Bailey v. Ameriquest Mortg. Co.

Decision Date14 October 2003
Docket NumberNo. 02-1444.,02-1444.
Citation346 F.3d 821
PartiesHalver BAILEY, et al., Plaintiffs — Appellees, v. AMERIQUEST MORTGAGE COMPANY, Defendant — Appellant.
CourtU.S. Court of Appeals — Eighth Circuit

Robert R. Reinhart, argued, Minneapolis, MN (Arthur Chinski, Elizabeth Murphy and Ruth L. Seroussi, Los Angeles, CA, on the brief), for appellant.

Paul J. Lukas, argued, Minneapolis, MN (Donald H. Nichols, on the brief), for appellee.

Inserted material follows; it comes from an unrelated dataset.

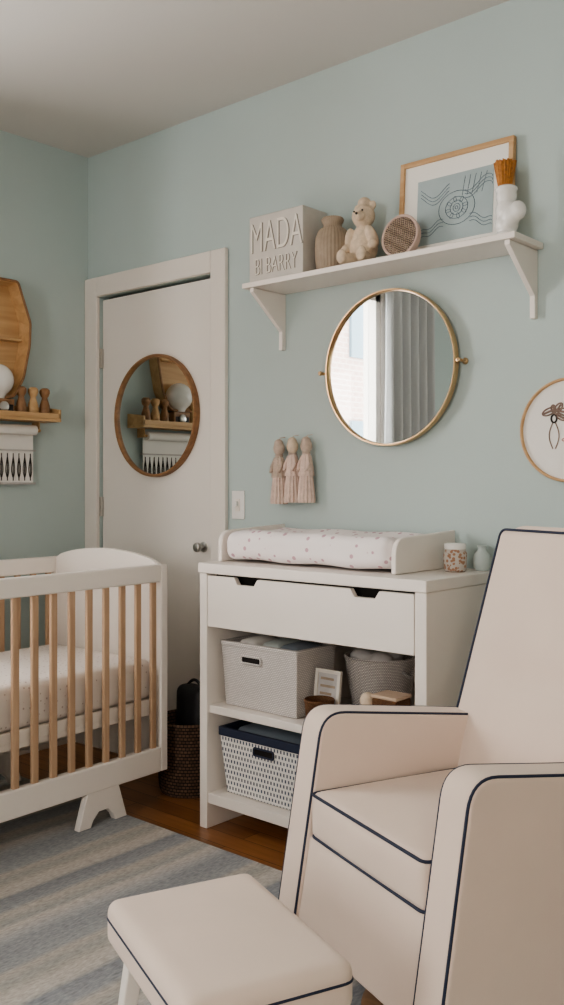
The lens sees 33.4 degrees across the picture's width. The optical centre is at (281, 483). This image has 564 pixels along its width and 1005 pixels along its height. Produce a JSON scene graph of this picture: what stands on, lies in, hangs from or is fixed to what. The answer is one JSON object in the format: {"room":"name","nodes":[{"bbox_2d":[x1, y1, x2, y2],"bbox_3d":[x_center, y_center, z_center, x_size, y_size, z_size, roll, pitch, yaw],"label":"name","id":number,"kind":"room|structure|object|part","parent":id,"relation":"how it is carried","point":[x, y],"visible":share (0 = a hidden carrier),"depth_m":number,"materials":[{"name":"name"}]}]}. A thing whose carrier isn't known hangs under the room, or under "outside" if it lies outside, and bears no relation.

Before WOLLMAN, FAGG, and LOKEN,* Circuit Judges.

LOKEN, Chief Judge.

This is an action under the Fair Labor Standards Act, 29 U.S.C. §§ 201-219, by present and former account executives at Ameriquest Mortgage Company ("Ameriquest"), who allege that they often work more than forty hours per week without being paid overtime compensation the FLSA requires. Ameriquest moved to compel arbitration pursuant to the standard-form Mutual Agreement to Arbitrate Claims signed by Ameriquest and each account executive (the "Arbitration Agreement"). The district court denied the motion. Relying upon decisions from other circuits, the court concluded that the Arbitration Agreement is unenforceable because certain of its terms are inconsistent with the account executives' procedural and remedial rights under the FLSA.1 In so ruling, the court ignored the provision in the Arbitration Agreement giving the arbitrator "exclusive authority to resolve" disputes over the validity of any part of the agreement. The court also ignored controlling decisions of this court which have declined to follow the decisions from other circuits on which the district court relied. See Arkcom Digital Corp. v. Xerox Corp., 289 F.3d 536, 538-39 (8th Cir.2002).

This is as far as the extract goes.